# What this task involves
When you find the word "that" in a line of the entries, please copy the whole line.

# Dataset entries
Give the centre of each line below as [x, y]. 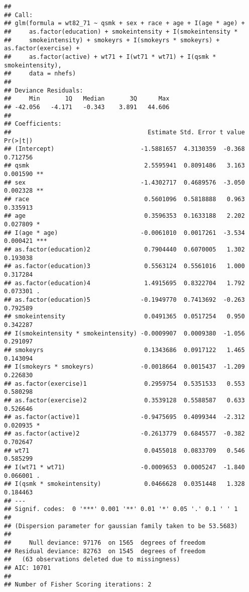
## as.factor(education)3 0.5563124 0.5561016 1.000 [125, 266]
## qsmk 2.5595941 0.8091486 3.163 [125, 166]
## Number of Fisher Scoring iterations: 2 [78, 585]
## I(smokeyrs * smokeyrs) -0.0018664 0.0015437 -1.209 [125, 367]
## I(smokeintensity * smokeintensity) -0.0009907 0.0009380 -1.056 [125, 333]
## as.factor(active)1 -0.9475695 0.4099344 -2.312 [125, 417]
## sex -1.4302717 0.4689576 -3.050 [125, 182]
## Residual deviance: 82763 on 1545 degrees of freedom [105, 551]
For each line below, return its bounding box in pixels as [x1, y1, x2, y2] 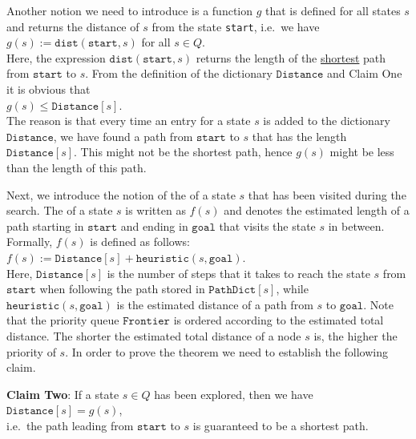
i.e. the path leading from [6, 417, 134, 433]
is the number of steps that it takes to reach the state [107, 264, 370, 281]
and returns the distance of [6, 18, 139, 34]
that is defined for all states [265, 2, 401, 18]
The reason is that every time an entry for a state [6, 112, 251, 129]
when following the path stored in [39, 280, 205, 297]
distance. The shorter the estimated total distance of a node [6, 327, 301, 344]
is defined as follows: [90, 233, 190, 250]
* * *
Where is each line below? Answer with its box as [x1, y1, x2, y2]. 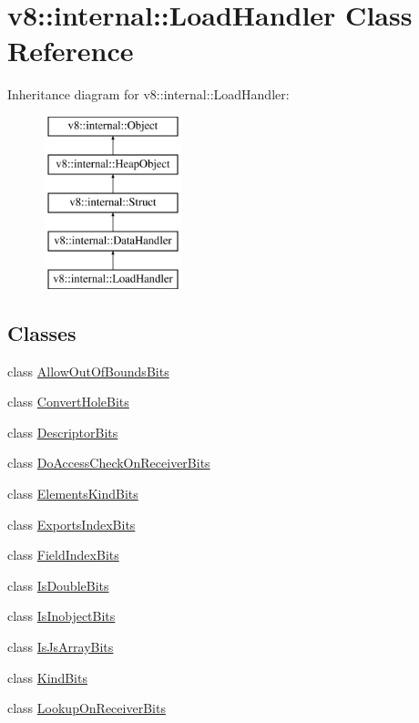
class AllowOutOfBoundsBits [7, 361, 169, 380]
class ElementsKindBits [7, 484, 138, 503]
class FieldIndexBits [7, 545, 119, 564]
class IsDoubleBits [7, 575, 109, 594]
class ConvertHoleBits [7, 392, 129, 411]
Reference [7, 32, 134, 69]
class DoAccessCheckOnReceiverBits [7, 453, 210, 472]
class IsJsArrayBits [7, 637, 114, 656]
--
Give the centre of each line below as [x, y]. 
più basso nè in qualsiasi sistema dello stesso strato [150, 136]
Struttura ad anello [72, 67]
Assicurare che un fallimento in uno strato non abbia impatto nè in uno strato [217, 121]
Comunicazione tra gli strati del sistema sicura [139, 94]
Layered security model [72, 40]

# Answer to this exercise
is the number of steps that it takes to reach the state [107, 264, 370, 281]
that is defined for all states [265, 2, 401, 18]
The reason is that every time an entry for a state [6, 112, 251, 129]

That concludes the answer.